I don't want to take a picture. I don't want a video. I don't want a birth announcement or photos posted into thin air. I want a huge iron statue of you and I,  as we are right now, sculpted in my mind forever, to be on display in my heart until the day that I die. I never want to forget the feeling of you asleep on my chest, your breath filling me with affection every rise and fall. Your features always beautiful, no matter your expression. Your being alone making my life more full. 

I love you Violet. We all love you. You are our daughter, our sister, our baby. You are welcome in our family. 

Forever yours,
Mom


11/01/2014

Costumes 2014

Costumes 2014
Jackson: Captain Kirk (old school)
Libby: a Bride
Cash:  Spock
Penelope: Elsa (Frozen)
Juliet: Anna (Frozen)
Violet: a violet kitty
Elise (my niece who came to FSU this fall): inspired by Captain America - Winter Soldier











10/02/2014

Joy has a color


Well, it has happened.  I am on the other side.  I actually delivered the baby.  Nearly a week late, but she is here.  When you click off day after day post due-date, you wonder if it's ever going to happen.  Your mind plays tricks on you and you truly begin to believe that you are going to be eternally pregnant.  But that's impossible (thank goodness) and it has happened and I am done.  The birth story will have to be told on the blog another day.

Currently she is asleep on Jimmy's chest while we enjoy the solitude of the hospital for a final night.  Although I would prefer my own bed, I am soaking up the quiet and lack of children and questions and chaos of our normal world.

The chaos of our kids descended yesterday and they were all SO excited to meet their new baby sister.  Juliet got to hold her first, since Juliet was a big sister for the first time.  She was very excited but the best part of Juliet to me was when she asked me to hold her.  She has missed my lap and my ability to hold her against my chest these last few months.  We happily had a lap reunion in my hospital bed.

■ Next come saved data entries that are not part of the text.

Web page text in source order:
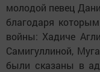
молодой певец
благодаря
войны: Хадиче
Самигуллиной,
были сказаны в
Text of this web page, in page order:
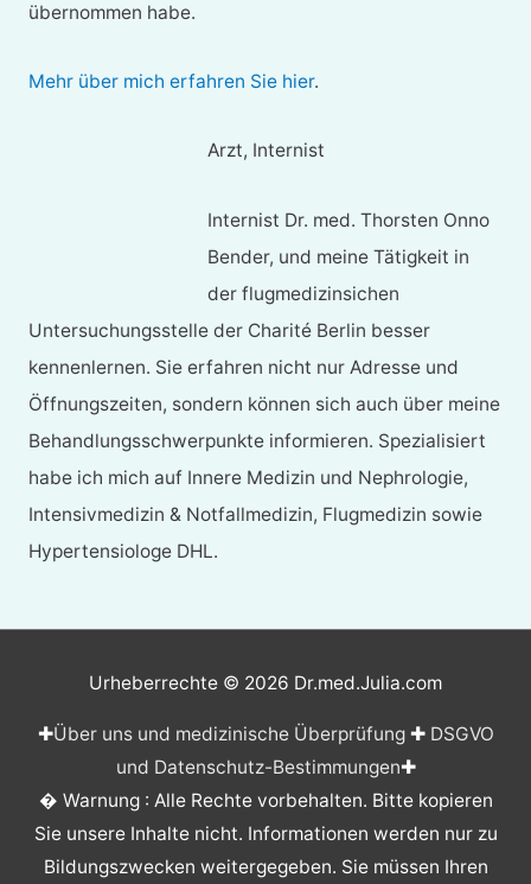
übernommen habe.
Mehr über mich erfahren Sie hier.
Arzt, Internist
Internist Dr. med. Thorsten Onno
Bender, und meine Tätigkeit in
der flugmedizinsichen
Untersuchungsstelle der Charité Berlin besser
kennenlernen. Sie erfahren nicht nur Adresse und
Öffnungszeiten, sondern können sich auch über meine
Behandlungsschwerpunkte informieren. Spezialisiert
habe ich mich auf Innere Medizin und Nephrologie,
Intensivmedizin & Notfallmedizin, Flugmedizin sowie
Hypertensiologe DHL.
Urheberrechte © 2026 Dr.med.Julia.com
✚Über uns und medizinische Überprüfung✚ DSGVO
und Datenschutz-Bestimmungen✚
� Warnung : Alle Rechte vorbehalten. Bitte kopieren
Sie unsere Inhalte nicht. Informationen werden nur zu
Bildungszwecken weitergegeben. Sie müssen Ihren
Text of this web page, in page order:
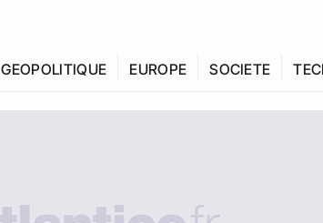
GEOPOLITIQUE EUROPE SOCIETE
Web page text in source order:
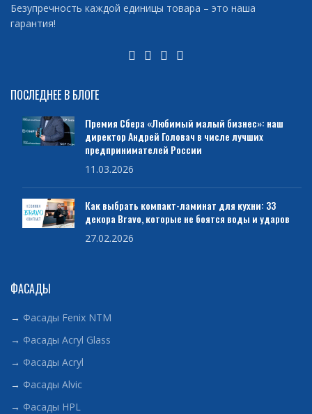
Безупречность каждой единицы товара – это наша
гарантия!
ПОСЛЕДНЕЕ В БЛОГЕ
Премия Сбера «Любимый малый бизнес»: наш
директор Андрей Головач в числе лучших
предпринимателей России
11.03.2026
Как выбрать компакт-ламинат для кухни: 33
декора Bravo, которые не боятся воды и ударов
27.02.2026
ФАСАДЫ
→ Фасады Fenix NTM
→ Фасады Acryl Glass
→ Фасады Acryl
→ Фасады Alvic
→ Фасады HPL
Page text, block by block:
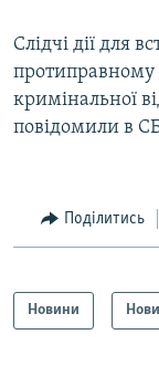
Слідчі дії для
протиправному
кримінальної
повідомили в
Поділитись
Новини
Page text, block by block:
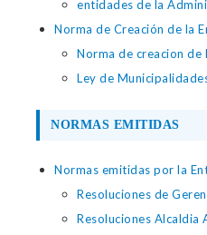
entidades de la
Norma de Creación de la
Norma de creacion de
Ley de
NORMAS EMITIDAS
Normas emitidas por la
Resoluciones de
Resoluciones Alcaldia
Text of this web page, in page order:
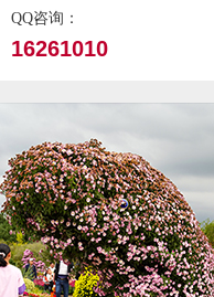
QQ咨询：
16261010
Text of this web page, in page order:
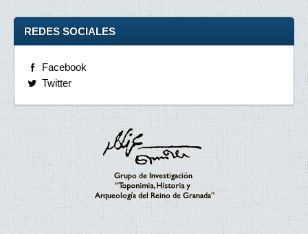
REDES SOCIALES
Facebook
Twitter
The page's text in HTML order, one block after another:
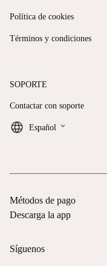
Política de cookies
Términos y condiciones
SOPORTE
Contactar con soporte
Español keyboard_arrow_down
Métodos de pago
Descarga la app
Síguenos
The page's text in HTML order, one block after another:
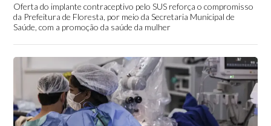
Oferta do implante contraceptivo pelo SUS reforça o compromisso
da Prefeitura de Floresta, por meio da Secretaria Municipal de
Saúde, com a promoção da saúde da mulher
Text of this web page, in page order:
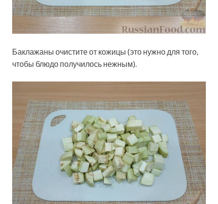
Баклажаны очистите от кожицы (это нужно для того,
чтобы блюдо получилось нежным).
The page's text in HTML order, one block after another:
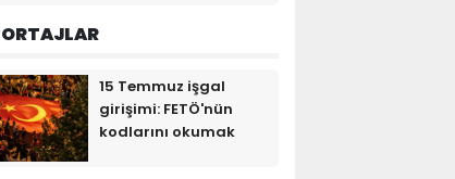
15 Temmuz işgal
girişimi: FETÖ'nün
kodlarını okumak
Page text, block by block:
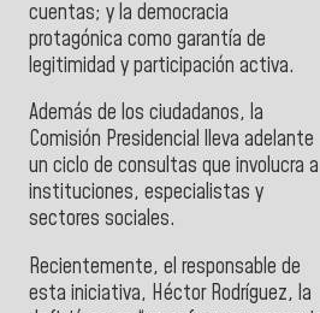
cuentas; y la democracia
protagónica como garantía de
legitimidad y participación activa.
Además de los ciudadanos, la
Comisión Presidencial lleva adelante
un ciclo de consultas que involucra a
instituciones, especialistas y
sectores sociales.
Recientemente, el responsable de
esta iniciativa, Héctor Rodríguez, la
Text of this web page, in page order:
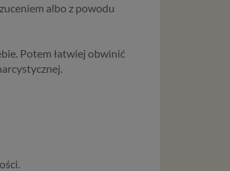
albo z powodu
Potem łatwiej obwinić
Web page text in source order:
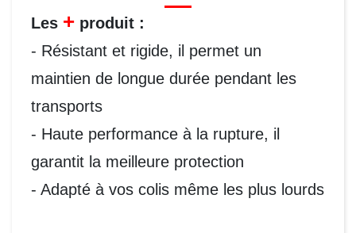
Les + produit :
- Résistant et rigide, il permet un
maintien de longue durée pendant les
transports
- Haute performance à la rupture, il
garantit la meilleure protection
- Adapté à vos colis même les plus lourds
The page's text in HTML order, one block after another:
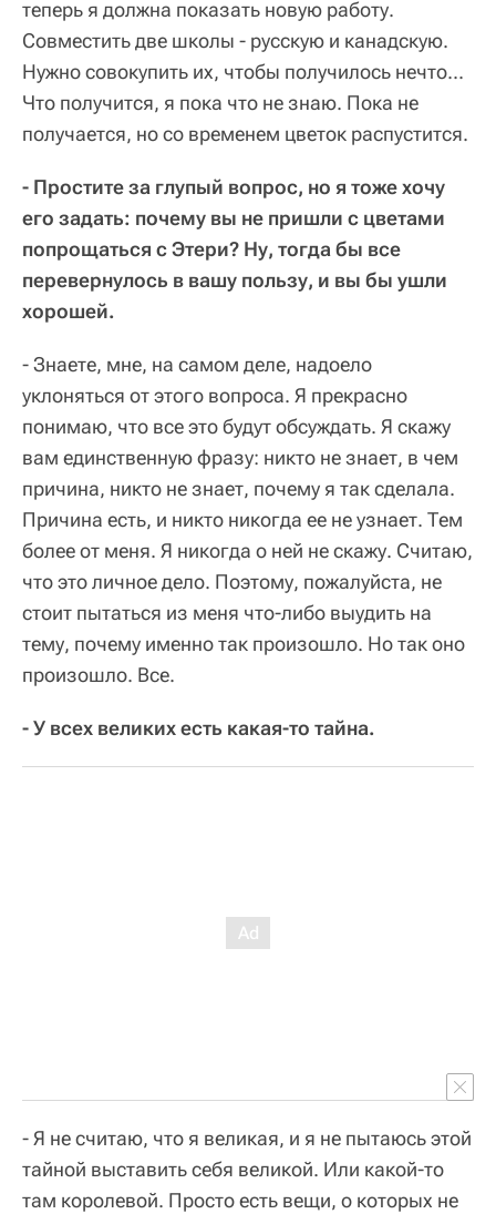
теперь я должна показать новую работу.
Совместить две школы - русскую и канадскую.
Нужно совокупить их, чтобы получилось нечто...
Что получится, я пока что не знаю. Пока не
получается, но со временем цветок распустится.
- Простите за глупый вопрос, но я тоже хочу
его задать: почему вы не пришли с цветами
попрощаться с Этери? Ну, тогда бы все
перевернулось в вашу пользу, и вы бы ушли
хорошей.
- Знаете, мне, на самом деле, надоело
уклоняться от этого вопроса. Я прекрасно
понимаю, что все это будут обсуждать. Я скажу
вам единственную фразу: никто не знает, в чем
причина, никто не знает, почему я так сделала.
Причина есть, и никто никогда ее не узнает. Тем
более от меня. Я никогда о ней не скажу. Считаю,
что это личное дело. Поэтому, пожалуйста, не
стоит пытаться из меня что-либо выудить на
тему, почему именно так произошло. Но так оно
произошло. Все.
- У всех великих есть какая-то тайна.
- Я не считаю, что я великая, и я не пытаюсь этой
тайной выставить себя великой. Или какой-то
там королевой. Просто есть вещи, о которых не
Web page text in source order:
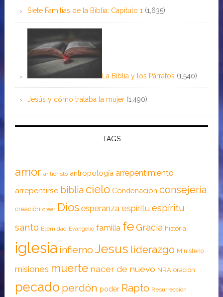
Siete Familias de la Biblia: Capítulo 1 (1,635)
La Biblia y los Párrafos (1,540)
Jesús y cómo trataba la mujer (1,490)
TAGS
amor anticristo antropología arrepentimiento
arrepentirse biblia cielo Condenación consejería
creación creer Dios esperanza espíritu espíritu
santo Eternidad Evangelio familia feGracia historia
iglesia infierno Jesus liderazgo Ministerio
misiones muerte nacer de nuevo NRA oracion
pecado perdón poder Rapto Resurrección
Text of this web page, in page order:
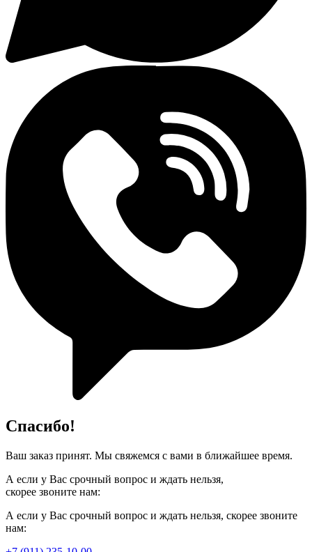
Спасибо!
Ваш заказ принят. Мы свяжемся с вами в ближайшее время.
А если у Вас срочный вопрос и ждать нельзя,
скорее звоните нам:
А если у Вас срочный вопрос и ждать нельзя, скорее звоните
нам:
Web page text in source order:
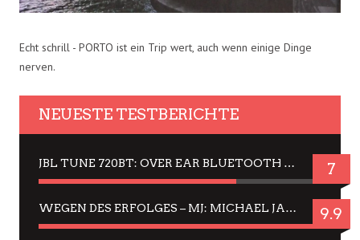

The rest of the children held her, youngest to oldest.  They also brought me endearing notes and flowers.  They had mismatched clothes, dirty faces, and messy hair.  I loved it.  It was all just as it should be.  My wonderful dad had been waiting on me (for six days!) to have the baby so he could be THE ONE and be there for my kids while mom, Jimmy, and I were in labor.  I appreciated his willingness to wait and then be an amazing Pop-Pop.  Nice clothes and clean faces are totally optional.

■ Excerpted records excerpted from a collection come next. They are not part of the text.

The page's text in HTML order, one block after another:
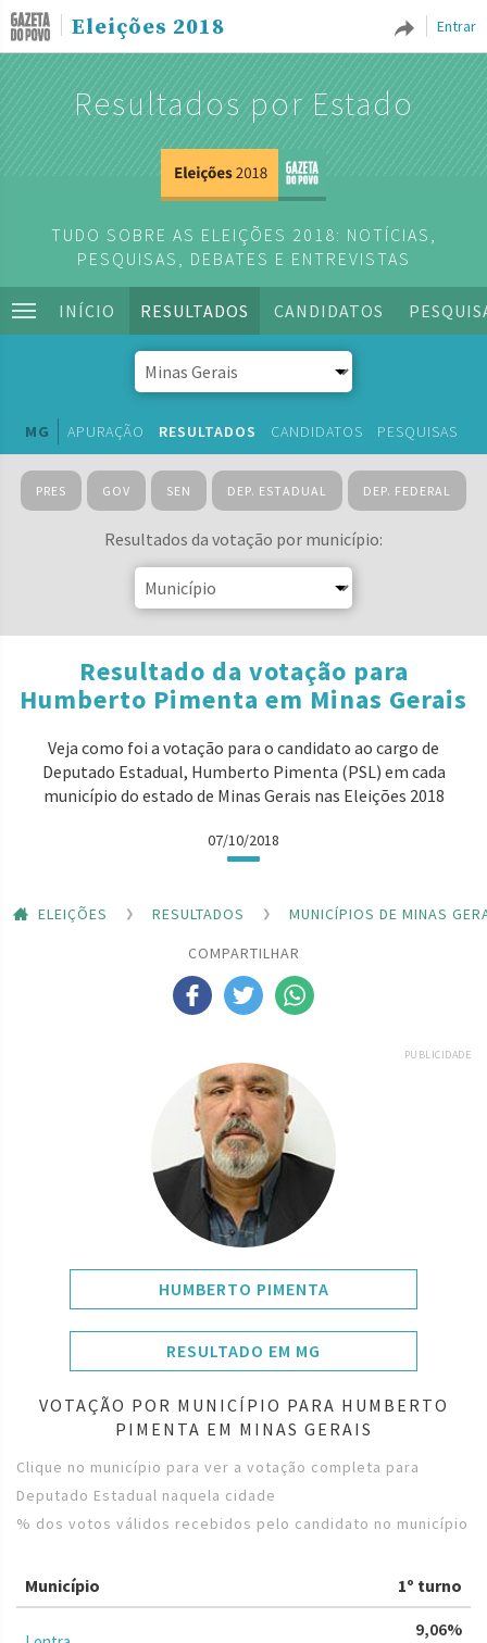
Entrar
Eleições 2018
Resultados por Estado
TUDO SOBRE AS ELEIÇÕES 2018: NOTÍCIAS,
PESQUISAS, DEBATES E ENTREVISTAS
INÍCIO RESULTADOS CANDIDATOS
MG APURAÇÃO RESULTADOS CANDIDATOS PESQUISAS
PRES GOV SEN DEP. ESTADUAL DEP. FEDERAL
Resultados da votação por município:
Resultado da votação para
Humberto Pimenta em Minas Gerais
Veja como foi a votação para o candidato ao cargo de
Deputado Estadual, Humberto Pimenta (PSL) em cada
município do estado de Minas Gerais nas Eleições 2018
07/10/2018
ELEIÇÕES RESULTADOS
MUNICÍPIOS DE MINAS
COMPARTILHAR
PUBLICIDADE
HUMBERTO PIMENTA
RESULTADO EM MG
VOTAÇÃO POR MUNICÍPIO PARA HUMBERTO
PIMENTA EM MINAS GERAIS
Clique no município para ver a votação completa para
Deputado Estadual naquela cidade
% dos votos válidos recebidos pelo candidato no município
Município 1º turno
9,06%
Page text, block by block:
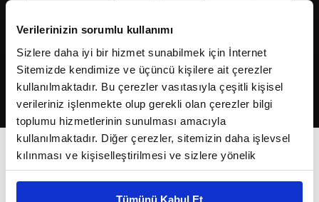
Verilerinizin sorumlu kullanımı
Sizlere daha iyi bir hizmet sunabilmek için İnternet
Sitemizde kendimize ve üçüncü kişilere ait çerezler
kullanılmaktadır. Bu çerezler vasıtasıyla çeşitli kişisel
verileriniz işlenmekte olup gerekli olan çerezler bilgi
toplumu hizmetlerinin sunulması amacıyla
kullanılmaktadır. Diğer çerezler, sitemizin daha işlevsel
kılınması ve kişiselleştirilmesi ve sizlere yönelik
reklam/pazarlama faaliyetlerinin yapılması, amaçlarıyla
Tümünü Kabul Et
2026Fikriyat. Tüm hakları saklıdır.
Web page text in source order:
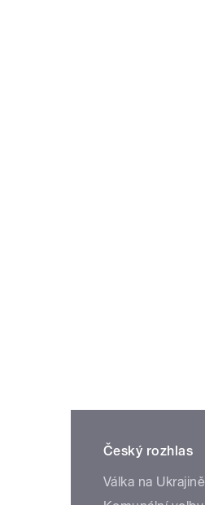
Český rozhlas
Válka na Ukrajině
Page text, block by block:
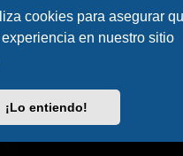
cookies para asegurar
en nuestro sitio
¡Lo entiendo!

Today Jimmy was looking back at some old photos of our last two babies, to compare the looks of these last three.  Trying to see who looked like who.  Because of this, I came across some old photos of our kids, some of me pregnant with previous children...and the immense happiness and blessing I felt was almost overwhelming.  (I am, after all, post partem and thus emotional now.)  My children are healthy, wonderful, amazing, and they just keep being more fun, more exciting, and more full of life every day.

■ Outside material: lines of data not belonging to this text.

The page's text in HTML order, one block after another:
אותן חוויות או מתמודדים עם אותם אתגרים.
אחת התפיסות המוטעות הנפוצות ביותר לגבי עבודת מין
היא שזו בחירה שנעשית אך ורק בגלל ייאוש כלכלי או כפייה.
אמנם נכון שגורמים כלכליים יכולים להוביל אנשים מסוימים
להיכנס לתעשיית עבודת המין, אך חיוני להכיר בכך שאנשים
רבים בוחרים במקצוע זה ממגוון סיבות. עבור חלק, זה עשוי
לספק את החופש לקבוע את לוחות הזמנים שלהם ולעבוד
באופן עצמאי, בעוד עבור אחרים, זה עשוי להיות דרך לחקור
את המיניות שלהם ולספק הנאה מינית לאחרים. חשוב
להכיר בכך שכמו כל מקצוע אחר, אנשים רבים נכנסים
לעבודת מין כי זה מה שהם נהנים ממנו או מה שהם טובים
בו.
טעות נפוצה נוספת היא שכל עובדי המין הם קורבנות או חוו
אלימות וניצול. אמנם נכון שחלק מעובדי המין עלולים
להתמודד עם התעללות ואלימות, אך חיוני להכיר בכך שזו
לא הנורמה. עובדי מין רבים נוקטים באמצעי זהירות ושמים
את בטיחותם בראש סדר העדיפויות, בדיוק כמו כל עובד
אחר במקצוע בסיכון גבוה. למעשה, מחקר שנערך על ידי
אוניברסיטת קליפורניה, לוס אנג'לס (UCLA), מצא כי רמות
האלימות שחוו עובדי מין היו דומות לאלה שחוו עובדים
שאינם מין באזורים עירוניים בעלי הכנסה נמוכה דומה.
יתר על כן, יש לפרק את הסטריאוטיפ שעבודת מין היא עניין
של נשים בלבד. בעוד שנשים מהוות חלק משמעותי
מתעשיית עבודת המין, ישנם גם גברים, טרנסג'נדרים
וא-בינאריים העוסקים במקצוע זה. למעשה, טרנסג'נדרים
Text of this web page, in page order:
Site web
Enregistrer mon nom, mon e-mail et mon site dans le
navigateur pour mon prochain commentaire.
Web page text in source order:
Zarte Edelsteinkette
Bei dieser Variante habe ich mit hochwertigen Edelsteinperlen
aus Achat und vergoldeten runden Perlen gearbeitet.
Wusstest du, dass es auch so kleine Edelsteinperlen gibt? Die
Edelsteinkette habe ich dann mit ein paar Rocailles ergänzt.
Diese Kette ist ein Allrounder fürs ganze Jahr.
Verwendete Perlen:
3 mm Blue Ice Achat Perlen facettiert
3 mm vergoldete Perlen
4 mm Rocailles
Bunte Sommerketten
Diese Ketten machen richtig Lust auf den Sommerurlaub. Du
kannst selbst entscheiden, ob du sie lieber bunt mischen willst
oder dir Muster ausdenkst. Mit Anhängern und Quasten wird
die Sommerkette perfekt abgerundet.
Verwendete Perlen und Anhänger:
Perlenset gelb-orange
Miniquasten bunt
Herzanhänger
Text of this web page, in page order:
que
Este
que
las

This pregnancy was not fun, exciting, wonderful, or amazing.  It was challenging, hard, and miserable at times.  Yet God kept reminding me that I was full of joy.  (Psalm 16) I had a life inside me.  I was literally filled with joy.  I knew this, but because of the difficulties I felt this joy was cloaked in uncertainty, obstacles, and pain.  Cloaked in suffering, but still one hundred percent joy.

So her name is Violet Joy.  Violet is an interesting color.  It covers a range of emotions.  It is not a color clear in message.  But it is now.  Because Joy has a color.  And her name is Violet.